LintCode-Word Segmentation

Given a string s and a dictionary of words dict, determine if s can be segmented into a space-separated sequence of one or more dictionary words.

Example

Given

s = "lintcode",

dict = ["lint", "code"].

Return true because "lintcode" can be segmented as "lint code".

Analysis:

It is a DP problem. However, we need to use charAt() instead of substring() to optimize speed.
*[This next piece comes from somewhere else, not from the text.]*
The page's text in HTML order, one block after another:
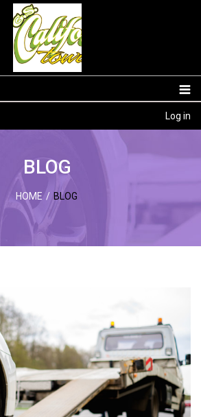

Also, we can first check whether each char in s has appeared in dict, if not, then directly return false. (This is used to pass the last test case in LintCode).

Solution:

public class Solution {
    /**
     * @param s: A string s
     * @param dict: A dictionary of words dict
     */
    public boolean wordSegmentation(String s, Set<String> dict) {
        if (s.length()==0) return true;
        
        char[] chars = new char[256];
        for (String word : dict)
            for (int i=0;i<word.length();i++)
                chars[word.charAt(i)]++;

        for (int i = 0;i<s.length();i++)
            if (chars[s.charAt(i)]==0) return false;

        boolean[] d = new boolean[s.length()+1];
        Arrays.fill(d,false);
        d[0] = true;
        for (int i=1;i<=s.length();i++){
        StringBuilder builder = new StringBuilder();
            for (int j=i-1;j>=0;j--){
                builder.insert(0,s.charAt(j));
                String cur = builder.toString();
                if (d[j] && dict.contains(cur)){
                    d[i]=true;
                    break;
                }
            }
        }

        return d[s.length()];

    }
}